The Bourgain-Tzafriri conjecture and concrete constructions of non-pavable projections

TL;DR

This paper constructs explicit examples of non-pavable projections related to the Bourgain-Tzafriri conjecture, challenging previous assumptions and linking the conjecture's validity to the Kadison-Singer problem.

Contribution

It provides concrete constructions of non-pavable projections using Fourier matrices and clarifies the conditions under which the Bourgain-Tzafriri conjecture implies the Kadison-Singer problem.

Findings

Explicit non-pavable projections constructed

Counterexample to the assumption about small coefficient matrices

Link established between BT-Conjecture validity and KS/PC

Abstract

It is known that the Kadison-Singer Problem (KS) and the Paving Conjecture (PC) are equivalent to the Bourgain-Tzafriri Conjecture (BT). Also, it is known that (PC) fails for $2$-paving projections with constant diagonal $1/2$. But the proofs of this fact are existence proofs. We will use variations of the discrete Fourier Transform matrices to construct concrete examples of these projections and projections with constant diagonal $1/r$ which are not $r$-pavable in a very strong sense.

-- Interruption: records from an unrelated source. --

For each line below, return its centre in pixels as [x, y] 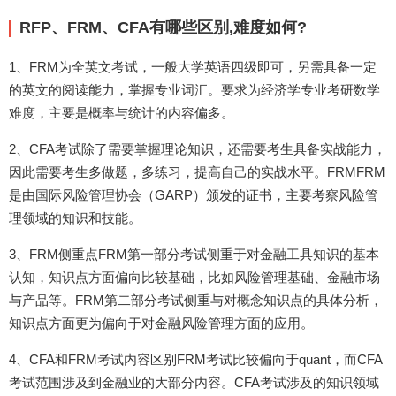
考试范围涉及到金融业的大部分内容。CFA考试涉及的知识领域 [194, 382]
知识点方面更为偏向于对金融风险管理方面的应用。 [161, 323]
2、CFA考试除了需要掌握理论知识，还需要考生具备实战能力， [198, 149]
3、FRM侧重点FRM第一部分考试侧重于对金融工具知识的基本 [194, 254]
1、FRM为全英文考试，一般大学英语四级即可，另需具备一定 [193, 67]
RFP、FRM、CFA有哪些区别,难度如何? [163, 27]
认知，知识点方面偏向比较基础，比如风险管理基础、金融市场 [194, 277]
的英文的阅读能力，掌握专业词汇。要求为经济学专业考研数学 [194, 90]

In 1989, Bourgain and Tzafriri showed that the class of zero diagonal matrices with small entries (on the order of $\le 1/log^{1+\epsilon}n$, for an $n$-dimensional Hilbert space) are {\em pavable}. It has always been assumed that this result also holds for the BT-Conjecture - although no one formally checked it. We will show that this is not the case. We will show that if the BT-Conjecture is true for vectors with small coefficients (on the order of $\le C/\sqrt{n}$) then the BT-Conjecture is true and hence KS and PC are true.